● Work request: Copy exactly the lines from the one containing "got one more" through the last line of the records below, both included, and leave out the pictures.

Records drawn from a dataset
● ● ● ● ● ● ●
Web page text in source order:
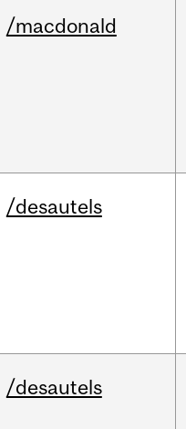
/macdonald
/desautels
/desautels
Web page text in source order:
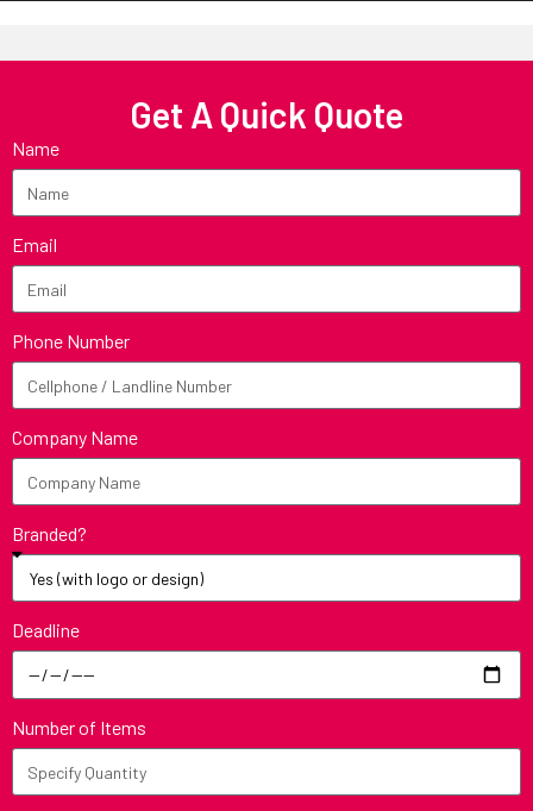
Get A Quick Quote
Name
Email
Phone Number
Company Name
Branded?
Deadline
Number of Items
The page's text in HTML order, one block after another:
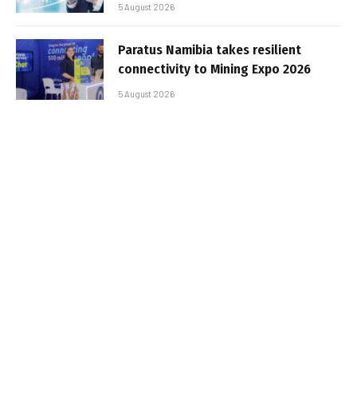
5 August 2026
Paratus Namibia takes resilient
connectivity to Mining Expo 2026
5 August 2026
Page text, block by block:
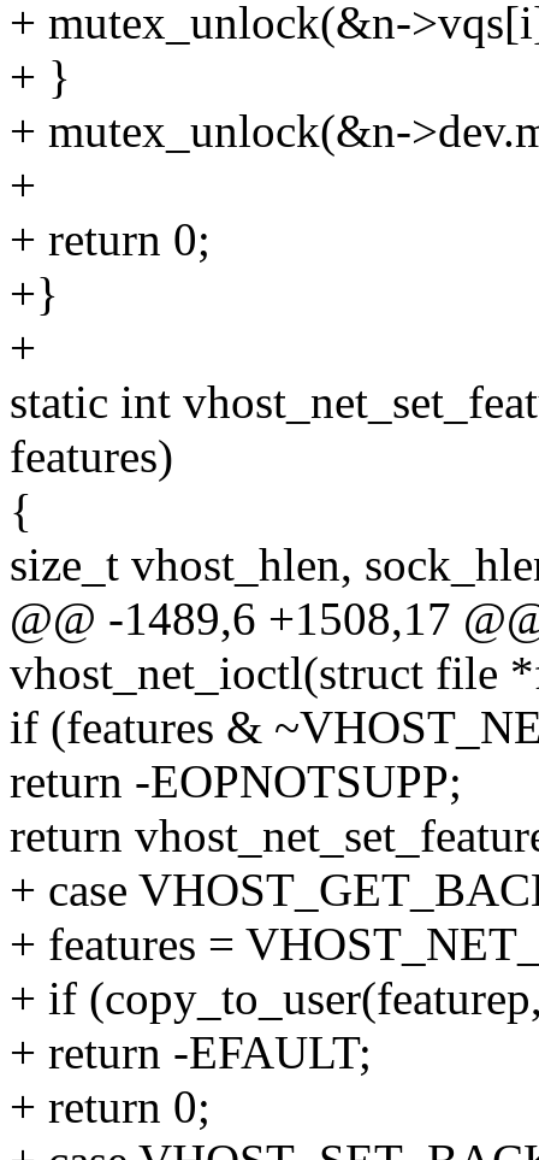
+ mutex_unlock(&n-
+ }
+ mutex_unlock(&n-
+
+ return 0;
+}
+
static int
features)
{
size_t vhost_hlen,
@@ -1489,6 +1508,17
vhost_net_ioctl(struct file
if (features &
return -EOPNOTSUPP;
return
+ case
+ features =
+ if
+ return -EFAULT;
+ return 0;
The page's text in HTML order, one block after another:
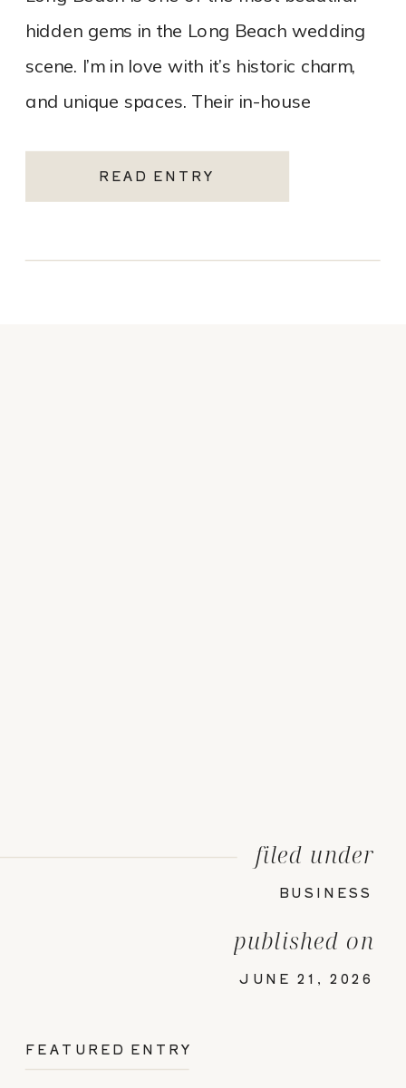
READ ENTRY
hidden gems in the Long Beach wedding
scene. I’m in love with it’s historic charm,
and unique spaces. Their in-house
JUNE 21, 2026
BUSINESS
FEATURED ENTRY
published on
filed under
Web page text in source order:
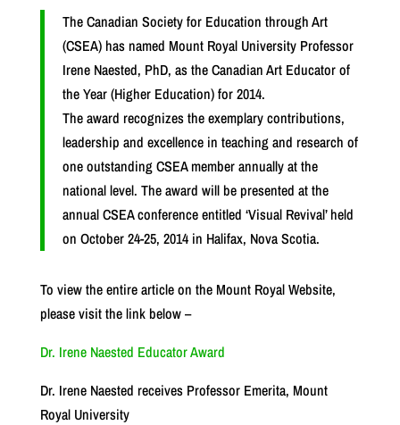
The Canadian Society for Education through Art
(CSEA) has named Mount Royal University Professor
Irene Naested, PhD, as the Canadian Art Educator of
the Year (Higher Education) for 2014.
The award recognizes the exemplary contributions,
leadership and excellence in teaching and research of
one outstanding CSEA member annually at the
national level. The award will be presented at the
annual CSEA conference entitled ‘Visual Revival’ held
on October 24-25, 2014 in Halifax, Nova Scotia.
To view the entire article on the Mount Royal Website,
please visit the link below –
Dr. Irene Naested Educator Award
Dr. Irene Naested receives Professor Emerita, Mount
Royal University
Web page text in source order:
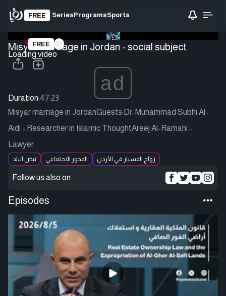
FREE SeriesProgramsSports
Loading video
FREE
Misyar marriage in Jordan - social subject
ad
Duration:47:23
Misyar marriage in JordanGuests:Dr. Muhammad Subhi Al-
Aidi - Researcher in Islamic ThoughtAreej Al-Ramahi -
Lawyer
نبض البلد المحور الاجتماعي زواج المسيار في الأردن
Follow us also on
Episodes
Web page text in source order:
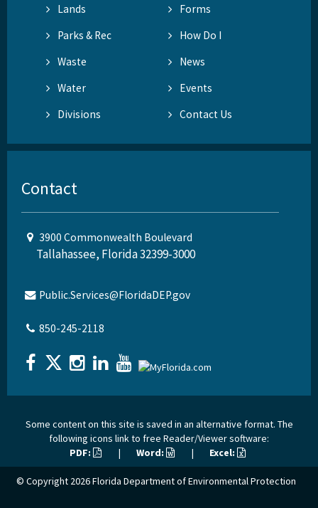
Lands
Forms
Parks & Rec
How Do I
Waste
News
Water
Events
Divisions
Contact Us
Contact
3900 Commonwealth Boulevard
Tallahassee, Florida 32399-3000
Public.Services@FloridaDEP.gov
850-245-2118
Some content on this site is saved in an alternative format. The
following icons link to free Reader/Viewer software:
PDF:
| Word: | Excel:
© Copyright 2026Florida Department of Environmental Protection
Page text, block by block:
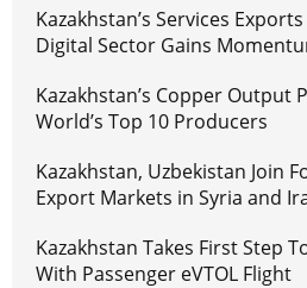
Kazakhstan’s Services
Digital Sector Gains
Kazakhstan’s Copper Output
World’s Top 10 Producers
Kazakhstan, Uzbekistan Join
Export Markets in Syria and
Kazakhstan Takes First Step
With Passenger eVTOL Flight
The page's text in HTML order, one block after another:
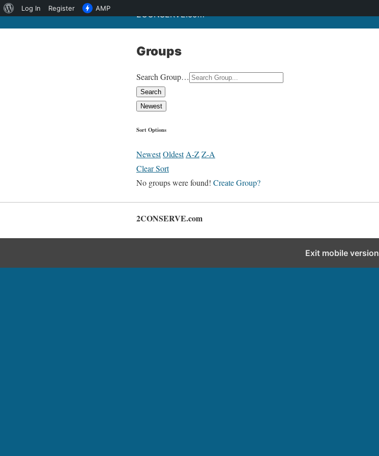
2CONSERVE.com
Groups
Search Group…
Search
Newest
Sort Options
NewestOldest A-ZZ-A
Clear Sort
No groups were found! Create Group?
2CONSERVE.com
Exit mobile version
About
Log In Register AMP
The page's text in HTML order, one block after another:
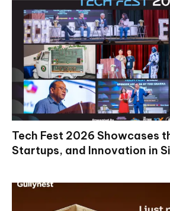
Tech Fest 2026 Showcases
Startups, and Innovation in
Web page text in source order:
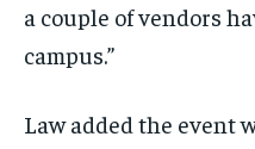
a couple of vendors
campus.”
Law added the event
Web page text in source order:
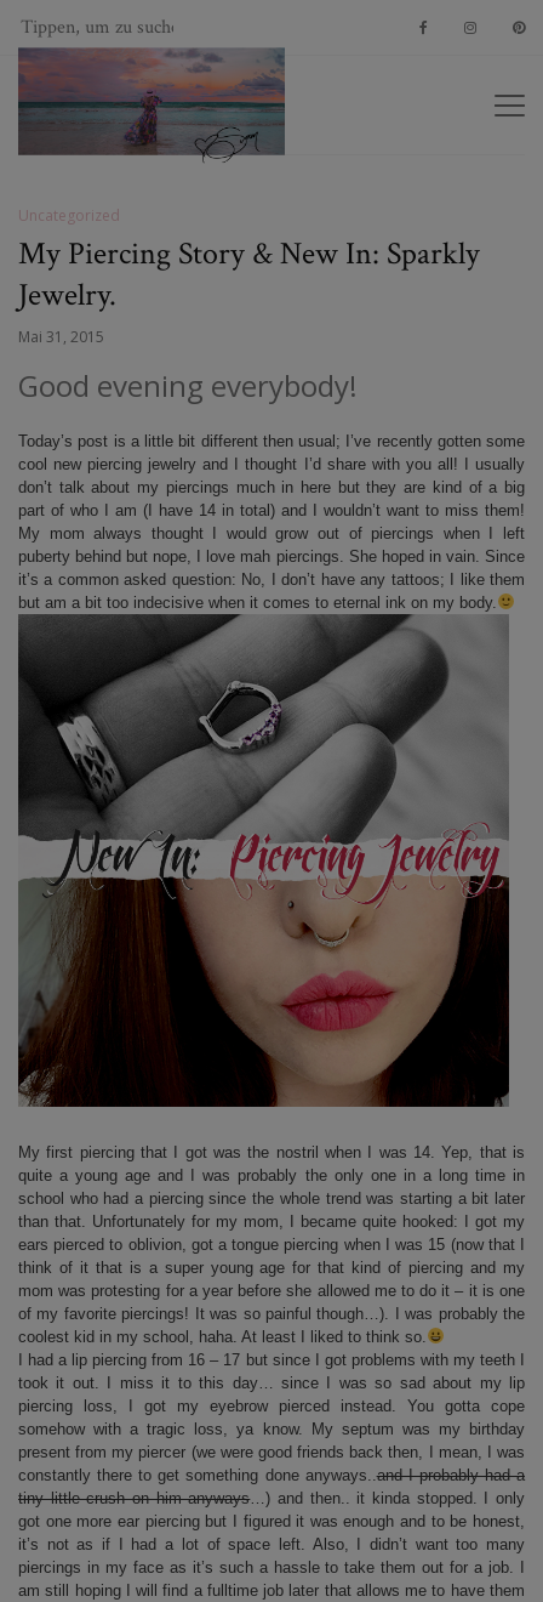
Uncategorized
My Piercing Story & New In: Sparkly
Jewelry.
Mai 31, 2015
Good evening everybody!
Today’s post is a little bit different then usual; I’ve recently gotten some
cool new piercing jewelry and I thought I’d share with you all! I usually
don’t talk about my piercings much in here but they are kind of a big
part of who I am (I have 14 in total) and I wouldn’t want to miss them!
My mom always thought I would grow out of piercings when I left
puberty behind but nope, I love mah piercings. She hoped in vain. Since
it’s a common asked question: No, I don’t have any tattoos; I like them
but am a bit too indecisive when it comes to eternal ink on my body.
My first piercing that I got was the nostril when I was 14. Yep, that is
quite a young age and I was probably the only one in a long time in
school who had a piercing since the whole trend was starting a bit later
than that. Unfortunately for my mom, I became quite hooked: I got my
ears pierced to oblivion, got a tongue piercing when I was 15 (now that I
think of it that is a super young age for that kind of piercing and my
mom was protesting for a year before she allowed me to do it – it is one
of my favorite piercings! It was so painful though…). I was probably the
coolest kid in my school, haha. At least I liked to think so.
I had a lip piercing from 16 – 17 but since I got problems with my teeth I
took it out. I miss it to this day… since I was so sad about my lip
piercing loss, I got my eyebrow pierced instead. You gotta cope
somehow with a tragic loss, ya know. My septum was my birthday
present from my piercer (we were good friends back then, I mean, I was
constantly there to get something done anyways..and I probably had a
tiny little crush on him anyways…) and then.. it kinda stopped. I only
got one more ear piercing but I figured it was enough and to be honest,
it’s not as if I had a lot of space left. Also, I didn’t want too many
piercings in my face as it’s such a hassle to take them out for a job. I
am still hoping I will find a fulltime job later that allows me to have them
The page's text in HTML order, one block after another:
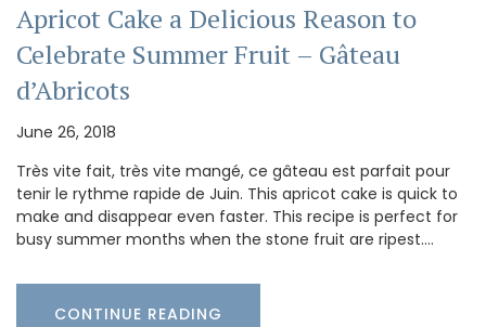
● ● ● ● ● ● ●
● Reply:
got one more ear piercing but I figured it was enough and to be honest,
it’s not as if I had a lot of space left. Also, I didn’t want too many
piercings in my face as it’s such a hassle to take them out for a job. I
am still hoping I will find a fulltime job later that allows me to have them
The page's text in HTML order, one block after another:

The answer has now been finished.